- TASK DIRECTIONS
Filter the data below for the string "errors" and copy each matching line.

*** Opening SUPPLIED DATA ***

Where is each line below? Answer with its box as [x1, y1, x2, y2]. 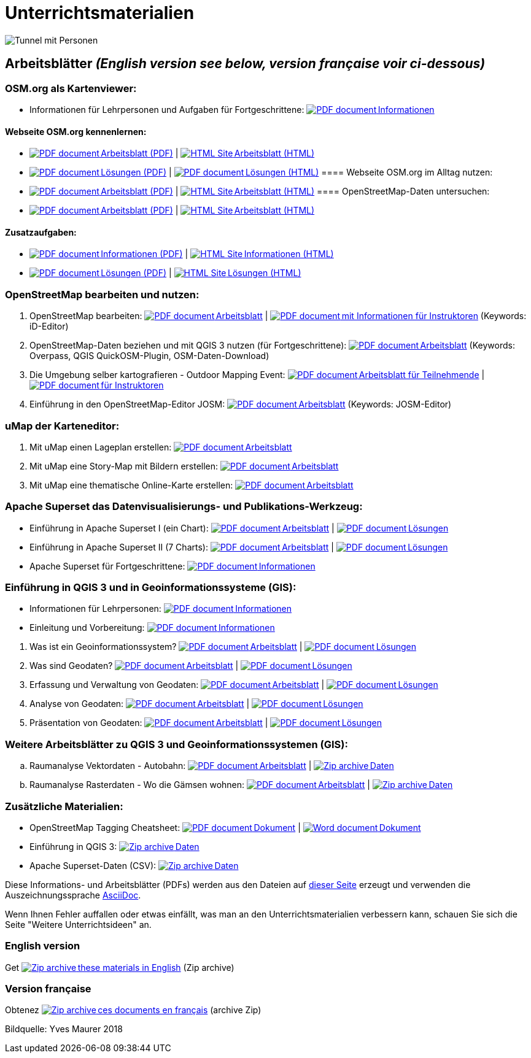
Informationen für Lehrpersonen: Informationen [29, 603, 292, 614]
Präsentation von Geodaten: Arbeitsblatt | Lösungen [29, 717, 382, 728]
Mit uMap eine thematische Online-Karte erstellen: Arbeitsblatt [29, 479, 354, 490]
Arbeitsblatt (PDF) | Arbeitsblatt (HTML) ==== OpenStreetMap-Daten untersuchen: [101, 186, 490, 197]
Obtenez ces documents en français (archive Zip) [5, 1005, 262, 1016]
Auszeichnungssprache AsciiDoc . [5, 889, 141, 900]
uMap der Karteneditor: [5, 419, 120, 432]
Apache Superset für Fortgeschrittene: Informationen [29, 560, 316, 571]
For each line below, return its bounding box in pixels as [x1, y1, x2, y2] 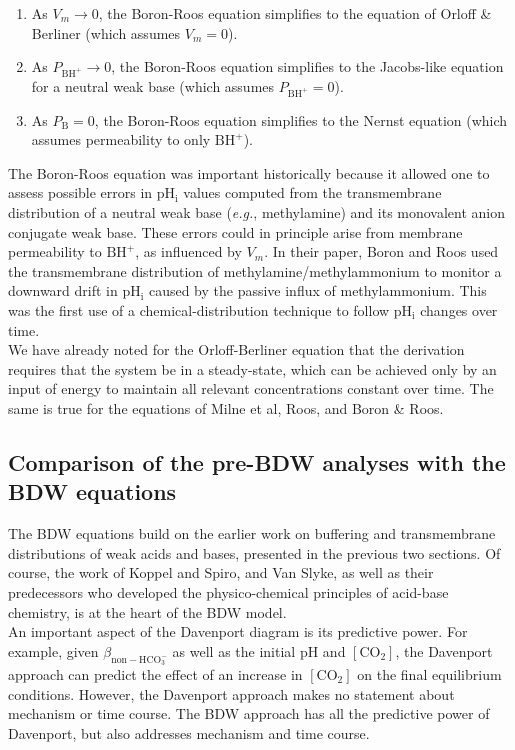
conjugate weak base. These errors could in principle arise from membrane [8, 221, 463, 242]
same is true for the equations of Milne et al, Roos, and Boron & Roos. [8, 398, 444, 418]
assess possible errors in [8, 182, 153, 203]
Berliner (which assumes [31, 22, 181, 43]
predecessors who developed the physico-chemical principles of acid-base [8, 581, 449, 602]
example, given [8, 640, 99, 661]
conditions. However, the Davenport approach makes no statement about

*** Closing SUPPLIED DATA ***

- RESULT OF THIS TASK
conjugate weak base. These errors could in principle arise from membrane [8, 221, 463, 242]
assess possible errors in [8, 182, 153, 203]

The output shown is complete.